Sequential Modeling Enables Scalable Learning for Large Vision Models (2312.00785v1)

Published 1 Dec 2023 in cs.CV

Abstract: We introduce a novel sequential modeling approach which enables learning a Large Vision Model (LVM) without making use of any linguistic data. To do this, we define a common format, "visual sentences", in which we can represent raw images and videos as well as annotated data sources such as semantic segmentations and depth reconstructions without needing any meta-knowledge beyond the pixels. Once this wide variety of visual data (comprising 420 billion tokens) is represented as sequences, the model can be trained to minimize a cross-entropy loss for next token prediction. By training across various scales of model architecture and data diversity, we provide empirical evidence that our models scale effectively. Many different vision tasks can be solved by designing suitable visual prompts at test time.

PDF Abstract

Introduction to Large Vision Models

Large Vision Models (LVMs) are a conceptual leap in the field of computer vision, drawing inspiration from the success of LLMs like GPT and LLaMA. Unlike LLMs, which rely on vast amounts of linguistic data, LVMs are designed to learn directly from pixels. This development opens up possibilities for a range of computer vision applications without the need for language-based inputs. The core idea behind LVMs is to capitalize on the vast quantities of both labeled and unlabeled visual data available to train models that can understand and generate visual content at a high level of abstraction.

The Essence of Visual Sentences

A cornerstone of the LVM approach is the concept of "visual sentences." Raw images, videos, and various forms of annotated data are converted into a common format, which the model can use without additional meta-knowledge beyond the pixel data. This format revolutionizes the way that models learn from visual inputs, allowing for the seamless integration of diverse image types and annotations. This paper introduces a transformative model trained on a dataset containing an astonishing 1.64 billion images/frames, demonstrating the scalability and versatility of this approach.

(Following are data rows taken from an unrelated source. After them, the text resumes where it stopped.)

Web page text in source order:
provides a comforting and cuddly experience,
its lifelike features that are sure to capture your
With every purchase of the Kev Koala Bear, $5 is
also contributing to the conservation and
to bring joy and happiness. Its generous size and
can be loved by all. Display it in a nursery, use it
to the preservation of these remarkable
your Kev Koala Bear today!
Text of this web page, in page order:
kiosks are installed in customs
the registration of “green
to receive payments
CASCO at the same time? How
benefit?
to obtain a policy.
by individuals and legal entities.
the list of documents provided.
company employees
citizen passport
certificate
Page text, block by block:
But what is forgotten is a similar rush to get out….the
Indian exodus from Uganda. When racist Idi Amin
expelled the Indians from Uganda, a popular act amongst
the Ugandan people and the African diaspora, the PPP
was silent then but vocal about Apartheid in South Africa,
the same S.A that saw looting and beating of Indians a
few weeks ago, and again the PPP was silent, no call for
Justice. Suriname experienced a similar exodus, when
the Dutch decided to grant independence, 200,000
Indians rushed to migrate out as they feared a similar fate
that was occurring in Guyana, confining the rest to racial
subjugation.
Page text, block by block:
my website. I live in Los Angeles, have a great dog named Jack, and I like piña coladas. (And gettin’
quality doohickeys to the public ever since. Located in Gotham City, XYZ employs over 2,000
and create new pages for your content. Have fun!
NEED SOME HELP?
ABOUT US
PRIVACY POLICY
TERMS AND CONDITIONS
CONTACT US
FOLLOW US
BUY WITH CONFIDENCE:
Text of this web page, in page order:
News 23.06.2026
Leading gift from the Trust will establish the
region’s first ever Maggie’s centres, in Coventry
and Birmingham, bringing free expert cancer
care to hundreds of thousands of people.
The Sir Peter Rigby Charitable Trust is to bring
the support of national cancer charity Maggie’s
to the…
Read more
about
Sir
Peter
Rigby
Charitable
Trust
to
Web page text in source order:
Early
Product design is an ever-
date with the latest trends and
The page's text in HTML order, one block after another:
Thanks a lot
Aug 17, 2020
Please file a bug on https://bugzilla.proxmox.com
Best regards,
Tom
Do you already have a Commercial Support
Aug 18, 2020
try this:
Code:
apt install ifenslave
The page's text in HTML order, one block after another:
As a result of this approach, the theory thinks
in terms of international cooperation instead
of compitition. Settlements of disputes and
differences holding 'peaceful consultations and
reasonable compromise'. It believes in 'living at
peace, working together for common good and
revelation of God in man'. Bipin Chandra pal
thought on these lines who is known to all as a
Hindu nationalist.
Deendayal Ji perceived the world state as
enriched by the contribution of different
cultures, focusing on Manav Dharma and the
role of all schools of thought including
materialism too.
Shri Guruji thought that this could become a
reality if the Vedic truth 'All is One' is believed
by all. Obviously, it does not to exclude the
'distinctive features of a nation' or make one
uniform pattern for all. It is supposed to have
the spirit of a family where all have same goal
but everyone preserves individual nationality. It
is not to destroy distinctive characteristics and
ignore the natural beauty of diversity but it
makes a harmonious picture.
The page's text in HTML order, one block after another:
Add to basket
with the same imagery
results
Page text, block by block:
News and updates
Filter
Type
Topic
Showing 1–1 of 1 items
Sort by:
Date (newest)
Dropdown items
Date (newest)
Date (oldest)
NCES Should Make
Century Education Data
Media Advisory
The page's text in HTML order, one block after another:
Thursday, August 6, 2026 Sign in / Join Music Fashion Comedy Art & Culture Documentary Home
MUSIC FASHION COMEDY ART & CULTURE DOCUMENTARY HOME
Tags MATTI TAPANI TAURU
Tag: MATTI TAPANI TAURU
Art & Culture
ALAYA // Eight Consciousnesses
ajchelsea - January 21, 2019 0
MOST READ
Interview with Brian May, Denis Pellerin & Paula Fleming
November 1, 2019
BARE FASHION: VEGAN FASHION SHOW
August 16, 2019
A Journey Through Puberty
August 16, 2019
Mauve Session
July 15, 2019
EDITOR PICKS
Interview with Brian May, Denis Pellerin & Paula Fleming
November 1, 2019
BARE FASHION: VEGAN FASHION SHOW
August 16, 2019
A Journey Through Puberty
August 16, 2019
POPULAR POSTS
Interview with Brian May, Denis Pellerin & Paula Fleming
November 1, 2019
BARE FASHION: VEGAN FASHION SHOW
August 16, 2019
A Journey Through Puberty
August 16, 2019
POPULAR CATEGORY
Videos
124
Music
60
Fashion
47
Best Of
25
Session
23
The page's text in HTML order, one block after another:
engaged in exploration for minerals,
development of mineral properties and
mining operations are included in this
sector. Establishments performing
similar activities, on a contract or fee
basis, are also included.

Training Large Vision Models

The architecture of the LVM is built upon a large transformer that treats images as sequences of tokens. Just as LLMs learn to predict the next word in a sentence, the LVM is trained to predict the following visual token, using cross-entropy loss as its guiding metric. By adopting strategies from the natural language processing domain, such as autoregressive prediction, the model can be trained across diverse data while being capable of handling various visual tasks. During testing, these tasks are defined by designing visual prompts that the model responds to, reflecting its understanding of the visual content.

Empirical Findings and Potential

The experiments reveal several impressive behaviors: as model size and data quantity increase, the performance on numerous standard vision tasks improves. The model shows promise in handling out-of-distribution data and performing novel tasks, although these areas require further examination. The studies also highlight that the model's success stems from not just the volume of data but also the diversity present in the training set—underscoring the significance of a rich and varied dataset. The paper's breakthroughs mark a significant step forward in the development of scalable and versatile vision models, suggestive of a promising direction for future research in artificial visual perception.